**What to work on**
Take from the records below each line that holds "Nature".

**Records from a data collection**
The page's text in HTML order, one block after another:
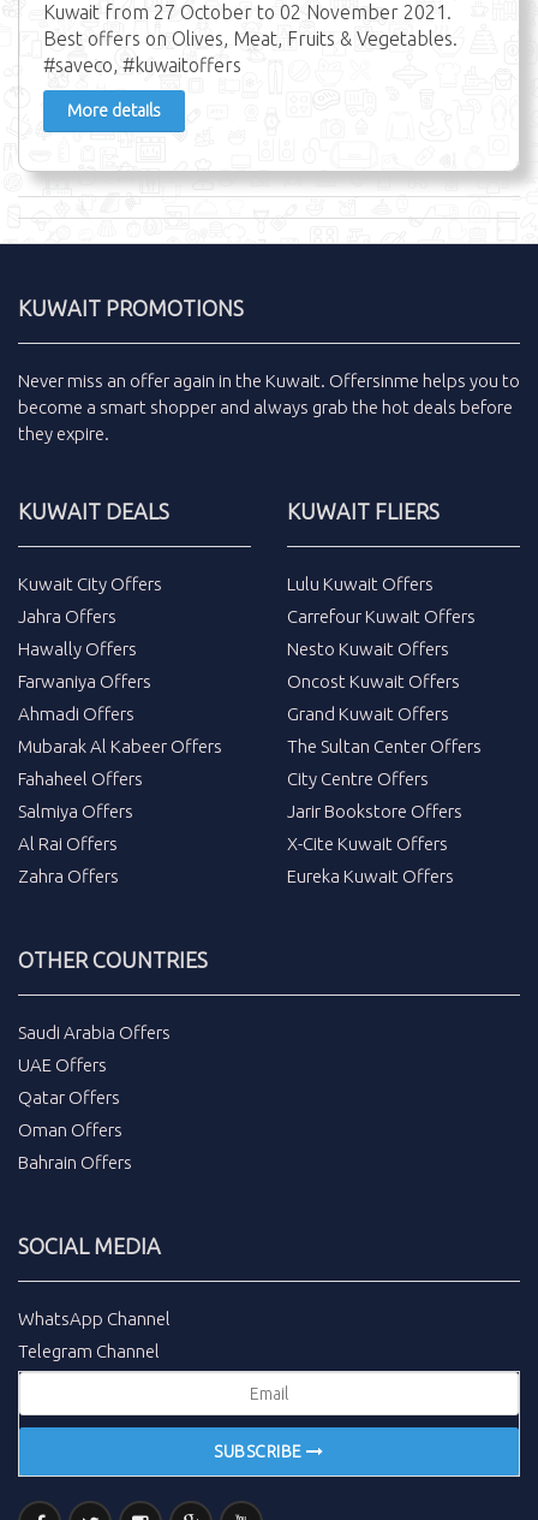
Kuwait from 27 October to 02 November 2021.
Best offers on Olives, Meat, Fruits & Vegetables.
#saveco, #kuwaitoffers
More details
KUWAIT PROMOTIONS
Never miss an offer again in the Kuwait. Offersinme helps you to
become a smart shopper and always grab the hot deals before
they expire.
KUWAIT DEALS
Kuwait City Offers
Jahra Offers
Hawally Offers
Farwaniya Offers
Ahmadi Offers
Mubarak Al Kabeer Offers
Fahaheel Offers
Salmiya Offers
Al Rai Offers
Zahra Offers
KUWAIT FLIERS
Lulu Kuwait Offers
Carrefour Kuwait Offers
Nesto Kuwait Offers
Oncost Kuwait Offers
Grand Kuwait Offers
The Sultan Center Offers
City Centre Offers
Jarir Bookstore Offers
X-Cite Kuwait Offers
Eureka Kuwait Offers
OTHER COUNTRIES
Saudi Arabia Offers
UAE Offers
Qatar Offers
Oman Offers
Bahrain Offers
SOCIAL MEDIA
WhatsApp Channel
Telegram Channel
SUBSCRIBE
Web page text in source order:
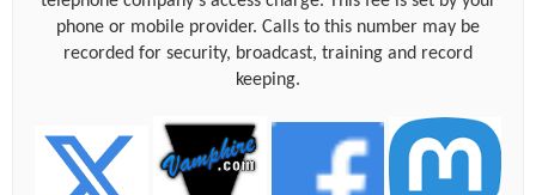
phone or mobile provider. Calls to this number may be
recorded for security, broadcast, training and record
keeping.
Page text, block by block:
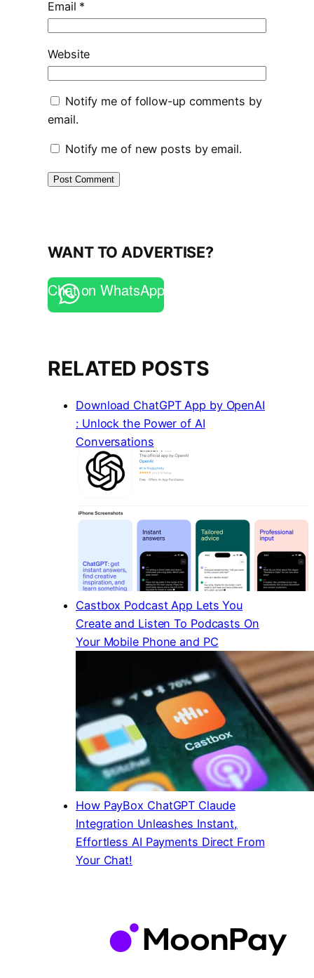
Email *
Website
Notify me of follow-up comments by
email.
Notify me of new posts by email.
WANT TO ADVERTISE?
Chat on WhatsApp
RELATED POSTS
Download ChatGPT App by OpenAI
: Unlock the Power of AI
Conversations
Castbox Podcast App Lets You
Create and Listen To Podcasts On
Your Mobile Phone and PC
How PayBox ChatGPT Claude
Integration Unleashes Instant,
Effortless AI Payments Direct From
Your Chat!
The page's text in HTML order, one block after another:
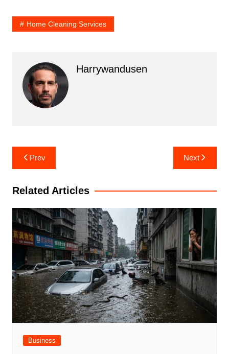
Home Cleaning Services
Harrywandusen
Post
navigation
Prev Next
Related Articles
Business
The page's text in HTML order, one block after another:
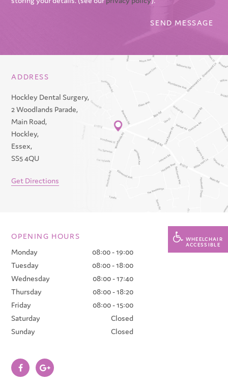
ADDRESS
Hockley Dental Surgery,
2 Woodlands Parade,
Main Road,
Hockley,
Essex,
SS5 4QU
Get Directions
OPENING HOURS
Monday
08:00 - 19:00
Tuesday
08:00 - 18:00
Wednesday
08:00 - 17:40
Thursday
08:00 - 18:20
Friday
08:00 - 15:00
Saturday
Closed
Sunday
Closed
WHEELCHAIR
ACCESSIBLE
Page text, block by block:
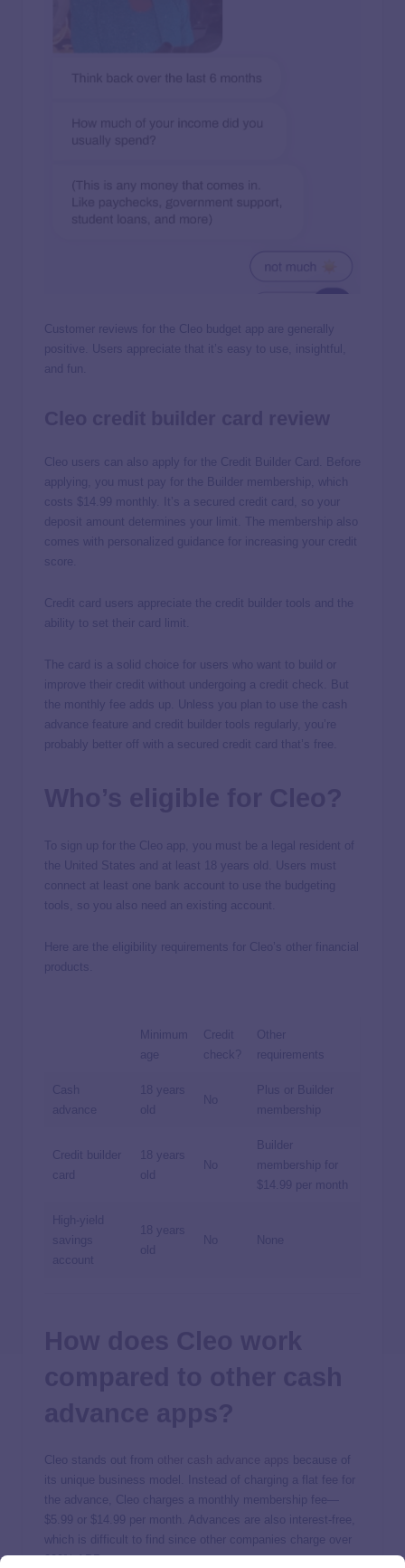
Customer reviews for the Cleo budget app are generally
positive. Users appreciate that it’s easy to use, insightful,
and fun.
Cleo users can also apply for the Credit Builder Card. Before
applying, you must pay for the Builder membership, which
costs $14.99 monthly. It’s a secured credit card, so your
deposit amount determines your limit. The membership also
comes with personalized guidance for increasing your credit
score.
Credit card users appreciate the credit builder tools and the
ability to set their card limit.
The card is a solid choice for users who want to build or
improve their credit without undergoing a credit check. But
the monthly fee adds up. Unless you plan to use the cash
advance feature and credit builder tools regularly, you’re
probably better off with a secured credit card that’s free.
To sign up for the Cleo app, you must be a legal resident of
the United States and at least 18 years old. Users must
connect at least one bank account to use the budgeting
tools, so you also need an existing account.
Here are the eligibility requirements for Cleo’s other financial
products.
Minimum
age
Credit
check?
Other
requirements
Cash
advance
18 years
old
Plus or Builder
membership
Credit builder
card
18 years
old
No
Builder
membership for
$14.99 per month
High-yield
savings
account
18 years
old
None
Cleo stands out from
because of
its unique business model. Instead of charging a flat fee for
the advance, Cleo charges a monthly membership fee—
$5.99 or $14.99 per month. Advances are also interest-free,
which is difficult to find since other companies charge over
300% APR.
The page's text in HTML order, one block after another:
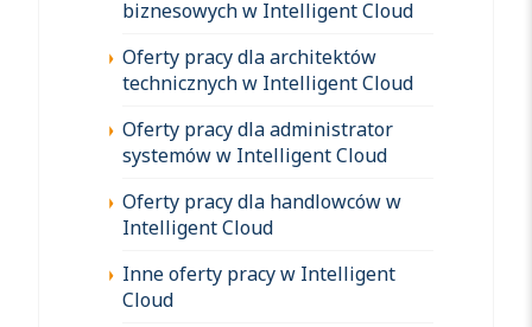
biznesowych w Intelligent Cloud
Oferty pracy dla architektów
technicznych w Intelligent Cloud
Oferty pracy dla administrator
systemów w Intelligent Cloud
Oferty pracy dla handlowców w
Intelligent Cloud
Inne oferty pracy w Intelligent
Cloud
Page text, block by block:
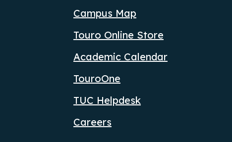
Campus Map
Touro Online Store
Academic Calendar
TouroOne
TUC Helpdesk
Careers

* * *

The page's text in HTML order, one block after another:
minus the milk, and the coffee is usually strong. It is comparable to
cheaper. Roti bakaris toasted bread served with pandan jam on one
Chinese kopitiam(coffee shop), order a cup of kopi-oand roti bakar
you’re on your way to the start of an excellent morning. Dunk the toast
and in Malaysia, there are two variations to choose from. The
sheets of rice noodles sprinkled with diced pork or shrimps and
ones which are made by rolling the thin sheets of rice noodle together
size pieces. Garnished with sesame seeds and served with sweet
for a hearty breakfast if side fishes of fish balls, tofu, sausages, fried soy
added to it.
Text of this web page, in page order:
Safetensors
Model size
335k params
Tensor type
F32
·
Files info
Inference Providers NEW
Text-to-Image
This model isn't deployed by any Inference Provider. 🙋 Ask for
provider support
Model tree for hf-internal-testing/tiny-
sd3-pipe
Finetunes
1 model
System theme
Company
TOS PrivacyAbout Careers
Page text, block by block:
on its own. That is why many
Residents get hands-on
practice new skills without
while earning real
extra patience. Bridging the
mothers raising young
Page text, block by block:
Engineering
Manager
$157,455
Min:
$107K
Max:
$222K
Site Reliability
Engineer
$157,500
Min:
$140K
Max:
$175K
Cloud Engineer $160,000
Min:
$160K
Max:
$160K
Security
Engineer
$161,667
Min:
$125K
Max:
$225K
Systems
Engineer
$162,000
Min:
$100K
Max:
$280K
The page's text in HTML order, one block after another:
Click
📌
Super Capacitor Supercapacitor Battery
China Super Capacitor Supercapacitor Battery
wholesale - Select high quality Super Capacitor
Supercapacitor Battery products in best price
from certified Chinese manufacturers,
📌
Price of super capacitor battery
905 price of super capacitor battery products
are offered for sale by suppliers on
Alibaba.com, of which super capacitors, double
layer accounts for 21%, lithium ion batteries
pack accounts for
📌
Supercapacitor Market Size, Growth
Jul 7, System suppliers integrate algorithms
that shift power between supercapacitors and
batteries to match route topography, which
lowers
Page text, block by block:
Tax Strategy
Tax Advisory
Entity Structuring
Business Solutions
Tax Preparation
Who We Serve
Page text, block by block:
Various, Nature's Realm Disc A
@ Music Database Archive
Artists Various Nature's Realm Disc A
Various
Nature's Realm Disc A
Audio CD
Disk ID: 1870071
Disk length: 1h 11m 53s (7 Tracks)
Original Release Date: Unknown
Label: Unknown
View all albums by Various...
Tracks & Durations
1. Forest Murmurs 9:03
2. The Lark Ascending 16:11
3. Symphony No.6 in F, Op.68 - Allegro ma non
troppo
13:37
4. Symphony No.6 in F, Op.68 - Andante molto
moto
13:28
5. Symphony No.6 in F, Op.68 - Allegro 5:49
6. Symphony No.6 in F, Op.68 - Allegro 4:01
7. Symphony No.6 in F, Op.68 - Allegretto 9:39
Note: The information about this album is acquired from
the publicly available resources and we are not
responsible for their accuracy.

* * *

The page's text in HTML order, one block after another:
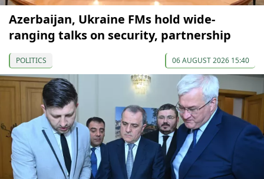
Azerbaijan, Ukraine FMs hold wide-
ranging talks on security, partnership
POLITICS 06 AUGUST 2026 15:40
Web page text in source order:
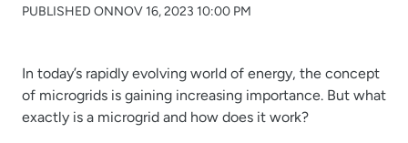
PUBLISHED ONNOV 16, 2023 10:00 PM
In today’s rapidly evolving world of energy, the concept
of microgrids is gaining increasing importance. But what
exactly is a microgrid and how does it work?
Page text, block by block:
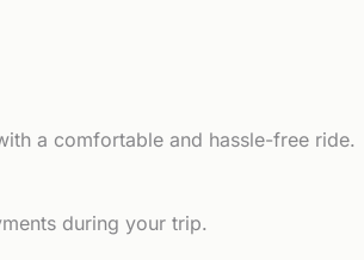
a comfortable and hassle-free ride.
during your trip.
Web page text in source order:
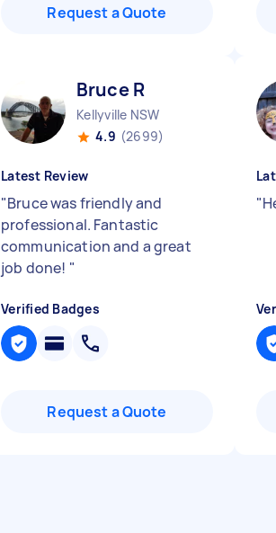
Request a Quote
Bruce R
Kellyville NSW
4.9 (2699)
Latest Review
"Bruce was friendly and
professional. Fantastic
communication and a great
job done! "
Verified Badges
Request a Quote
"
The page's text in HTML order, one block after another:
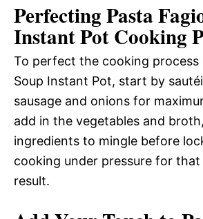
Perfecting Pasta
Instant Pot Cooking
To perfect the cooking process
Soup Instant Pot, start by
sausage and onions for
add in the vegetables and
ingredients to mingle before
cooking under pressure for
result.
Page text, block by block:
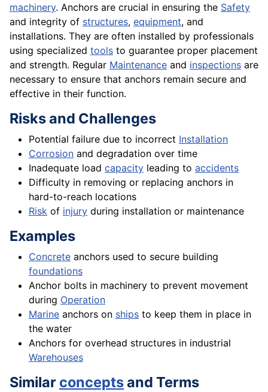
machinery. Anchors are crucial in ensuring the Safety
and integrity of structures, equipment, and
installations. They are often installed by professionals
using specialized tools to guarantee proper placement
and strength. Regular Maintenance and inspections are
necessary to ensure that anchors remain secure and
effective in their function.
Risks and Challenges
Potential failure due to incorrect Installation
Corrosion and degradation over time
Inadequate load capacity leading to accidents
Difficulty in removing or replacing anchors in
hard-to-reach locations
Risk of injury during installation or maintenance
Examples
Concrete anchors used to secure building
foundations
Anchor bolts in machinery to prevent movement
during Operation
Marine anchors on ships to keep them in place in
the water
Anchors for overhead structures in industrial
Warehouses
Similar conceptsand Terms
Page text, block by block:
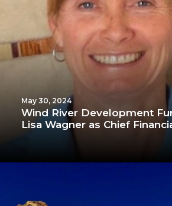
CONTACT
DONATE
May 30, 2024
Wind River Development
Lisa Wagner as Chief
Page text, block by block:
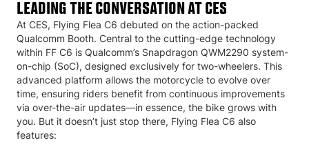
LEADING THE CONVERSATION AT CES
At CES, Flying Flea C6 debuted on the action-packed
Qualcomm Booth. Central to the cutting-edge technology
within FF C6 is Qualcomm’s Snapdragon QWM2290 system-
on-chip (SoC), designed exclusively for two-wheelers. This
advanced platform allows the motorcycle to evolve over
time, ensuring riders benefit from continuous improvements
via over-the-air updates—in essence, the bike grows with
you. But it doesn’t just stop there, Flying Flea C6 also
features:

**Output of the exercise**
Various, Nature's Realm Disc A
Artists Various Nature's Realm Disc A
Nature's Realm Disc A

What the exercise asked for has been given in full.